With defendant’s second contention we cannot agree. It is that the evidence was insufficient to establish the intent essential to the burglary charge. The three women observers testified that defendant brought nothing from the house as he exited, and Mr. Elmer, the owner, testified that nothing was missing. But Mr. Elmer did state that a nightstand door was found open when he entered the house after the incident to check its contents. The crime of burglary is complete upon the entering with intent to steal, and it is not essential to allege or prove that anything was taken. (People v. Figgers (1962), 23 Ill.2d 516, 179 N.E.2d 626.) Intent may be inferred from the proved facts and circumstances (People v. Niksic (1944), 385 Ill. 479, 53 N.E.2d 400), but, it is essential to a conviction upon circumstantial evidence that the facts proved be not only consistent with the defendant’s guilt, but that they be inconsistent, upon any reasonable hypothesis, with his innocence. (People v. Wilson (1948), 400 Ill. 461, 81 N.E.2d 211.) The facts here, we feel, support the inferrence of the intent to commit a theft upon entry. The Elmer home was unoccupied at the time of the entry, the defendant did not live in the area, the defendant’s explanation to the three witnesses that he was “looking for a friend” was not credible, defendant took flight when he was told by the witnesses that the police had been called, and the door of the nightstand was found open. These factors are sufficient to support the finding of the jury, implicit in their verdict, that defendant possessed the intent to commit a theft when he entered the Elmer house.

Defendant next contends that reversible error was committed when the prosecutor stated in his closing argument:

“Ladies and gentlemen, you may wonder because of the defendant having a jury trial, of going through that, the mere fact that he exercise that right to a jury trial, that there is something to be said in his defense here, in this case ” * *”

Defendant’s objection was sustained by the court’s remark that the prosecutor was to “confine your remarks to the testimony.” We agree with defendant that the remarks were improper but we do not believe them to be prejudicial or to require reversal since it does not appear they deprived defendant of a fair trial. On the basis of the record before us it cannot be suggested that the improper argument influenced the verdict of the jury.

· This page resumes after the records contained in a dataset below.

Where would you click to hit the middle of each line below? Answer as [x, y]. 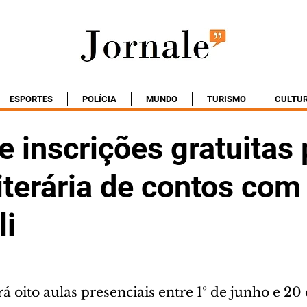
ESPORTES [31, 99]
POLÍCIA [99, 99]
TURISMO [226, 99]
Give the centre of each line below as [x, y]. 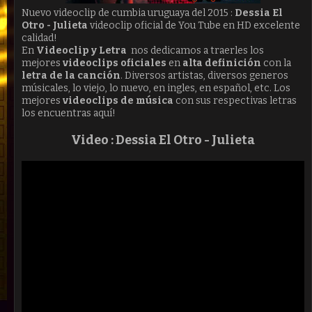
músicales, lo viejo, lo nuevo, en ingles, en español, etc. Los [156, 88]
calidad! [39, 38]
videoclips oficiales [115, 63]
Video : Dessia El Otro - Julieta [163, 140]
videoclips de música [118, 101]
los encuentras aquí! [70, 113]
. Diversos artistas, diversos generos [204, 76]
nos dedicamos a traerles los [195, 50]
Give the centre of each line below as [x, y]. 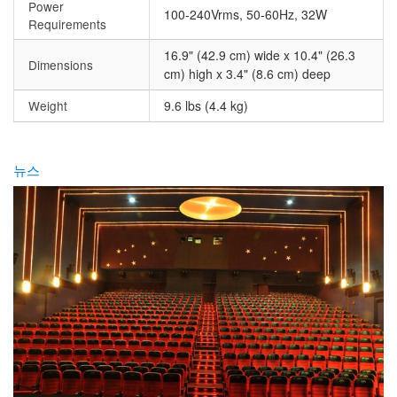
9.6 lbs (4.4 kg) [206, 105]
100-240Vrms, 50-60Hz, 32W [245, 14]
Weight [48, 105]
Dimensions [61, 64]
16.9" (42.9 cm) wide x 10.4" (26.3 [260, 54]
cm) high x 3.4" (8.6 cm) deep [247, 73]
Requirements [67, 23]
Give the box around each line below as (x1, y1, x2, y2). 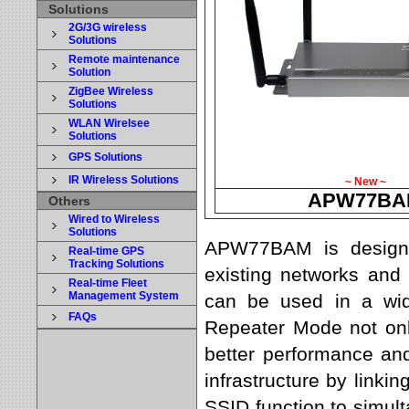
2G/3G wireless (68, 21, 147, 34)
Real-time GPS (68, 245, 144, 257)
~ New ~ (344, 175, 386, 188)
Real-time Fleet (68, 277, 147, 289)
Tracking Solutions (68, 257, 164, 270)
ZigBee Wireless (68, 85, 153, 98)
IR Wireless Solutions (68, 173, 179, 186)
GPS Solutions (68, 151, 142, 163)
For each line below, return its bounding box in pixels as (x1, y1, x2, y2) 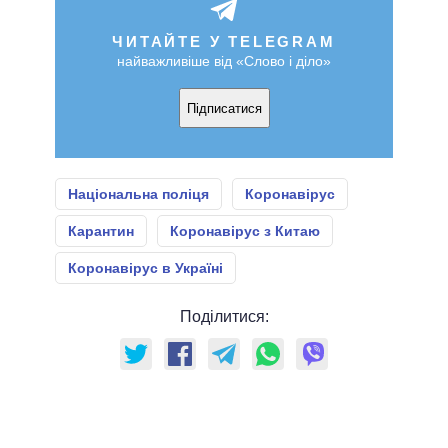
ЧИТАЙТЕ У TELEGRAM (112, 33, 336, 51)
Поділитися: (179, 308, 269, 326)
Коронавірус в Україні (68, 260, 223, 277)
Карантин (68, 223, 134, 240)
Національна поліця (68, 186, 209, 203)
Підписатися (186, 100, 262, 116)
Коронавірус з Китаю (170, 223, 320, 240)
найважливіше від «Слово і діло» (117, 53, 331, 70)
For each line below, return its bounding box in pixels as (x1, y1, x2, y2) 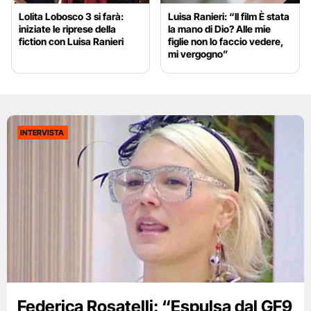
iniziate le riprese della (19, 23, 116, 35)
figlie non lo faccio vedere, (168, 35, 284, 48)
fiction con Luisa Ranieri (19, 35, 124, 48)
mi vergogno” (168, 48, 229, 60)
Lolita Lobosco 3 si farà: (19, 10, 124, 23)
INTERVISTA (20, 128, 64, 138)
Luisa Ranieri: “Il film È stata (168, 10, 290, 23)
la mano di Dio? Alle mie (168, 23, 271, 35)
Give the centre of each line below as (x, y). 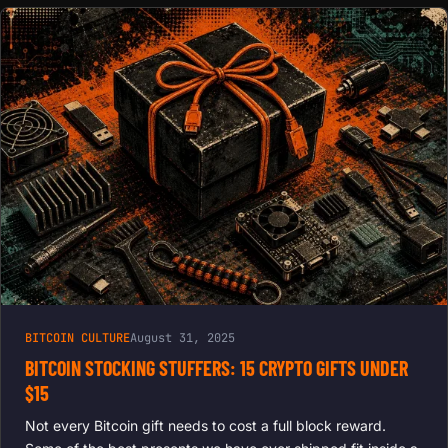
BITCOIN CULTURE (77, 338)
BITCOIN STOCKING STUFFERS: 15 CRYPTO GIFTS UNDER (216, 368)
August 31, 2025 (182, 338)
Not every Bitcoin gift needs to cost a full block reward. (205, 426)
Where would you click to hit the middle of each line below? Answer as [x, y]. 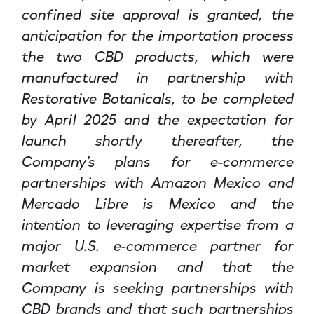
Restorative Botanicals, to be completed [157, 98]
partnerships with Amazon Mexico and [157, 182]
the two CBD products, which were [157, 56]
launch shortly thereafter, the [157, 140]
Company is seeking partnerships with [157, 287]
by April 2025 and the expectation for [157, 119]
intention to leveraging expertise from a [157, 224]
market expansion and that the [157, 266]

Defendant finally asserts that a sentence of eight to twenty years im*726prisonment is excessive and disproportionate to the circumstances and seriousness of the offense. He calls attention to the fact that no property was taken and nothing was destroyed during the incident..

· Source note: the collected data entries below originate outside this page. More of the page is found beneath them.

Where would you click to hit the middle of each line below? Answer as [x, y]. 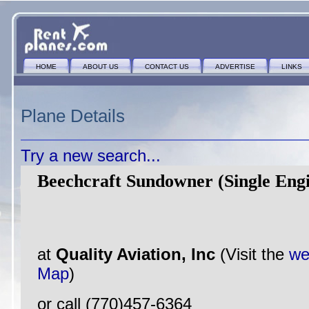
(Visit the [255, 254]
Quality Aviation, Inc [138, 254]
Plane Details [73, 116]
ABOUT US [101, 67]
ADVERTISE [235, 67]
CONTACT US [167, 67]
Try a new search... [91, 156]
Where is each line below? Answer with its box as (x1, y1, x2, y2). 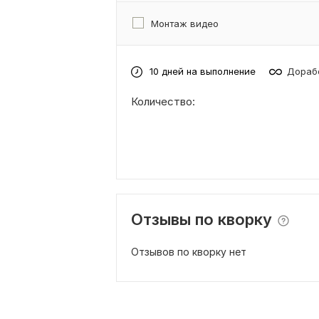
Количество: (131, 94, 195, 108)
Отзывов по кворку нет (131, 245, 246, 258)
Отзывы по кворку (131, 209, 272, 229)
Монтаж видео (151, 17, 219, 29)
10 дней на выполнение (150, 66, 256, 78)
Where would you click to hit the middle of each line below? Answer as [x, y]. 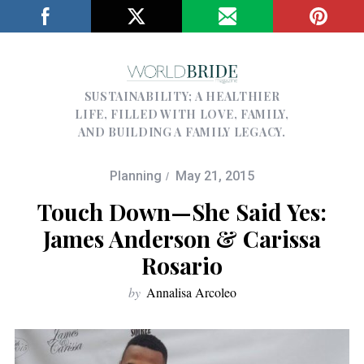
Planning [136, 175]
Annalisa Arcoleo [191, 292]
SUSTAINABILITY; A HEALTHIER [182, 96]
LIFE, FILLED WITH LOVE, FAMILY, [182, 114]
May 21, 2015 [215, 175]
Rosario [182, 265]
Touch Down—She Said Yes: [182, 211]
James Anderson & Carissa [182, 238]
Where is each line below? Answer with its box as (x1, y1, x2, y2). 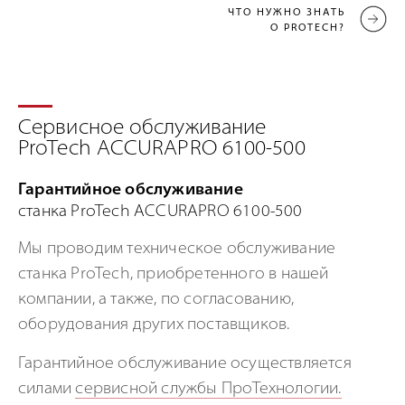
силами (18, 380, 76, 398)
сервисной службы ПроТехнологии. (75, 380, 342, 398)
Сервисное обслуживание (18, 118, 267, 139)
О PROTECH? (270, 23, 345, 33)
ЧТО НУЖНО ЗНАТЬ (228, 7, 345, 18)
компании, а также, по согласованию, (18, 290, 294, 308)
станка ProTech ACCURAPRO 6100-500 (18, 202, 303, 221)
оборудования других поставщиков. (18, 316, 290, 334)

The record discloses the defendant to be 31 years of age. He has received two prior sentences to the penitentiary for burglary. He was released from the Illinois Penitentiary on December 1, 1969, after having served a sentence upon which he received a parole and was later returned for a parole violation and served the maximum term of his sentence of five years.

The purpose sought to be achieved by imposition of a sentence are adequate punishment for the offense committed, the safeguarding of society from further offenses and the rehabilitation of the offender into a useful member of society. Considering the age and prior record of defendant it does not appear that he is a good prospect for early rehabilitation. Shorter sentences imposed upon the previous convictions have not resulted in the rehabilitation of defendant. We think that the trial court has not abused its discretion in imposing the sentence in question since this is the third offense of burglary for which defendant has been convicted. The sentence is not at odds with the aims and purposes of the sentencing process. The prior record justifies the court in giving more emphasis to the safeguarding of society from further offenses.

Judgment affirmed.

EBERSPACHER, P. J., and CREBS, J., concur.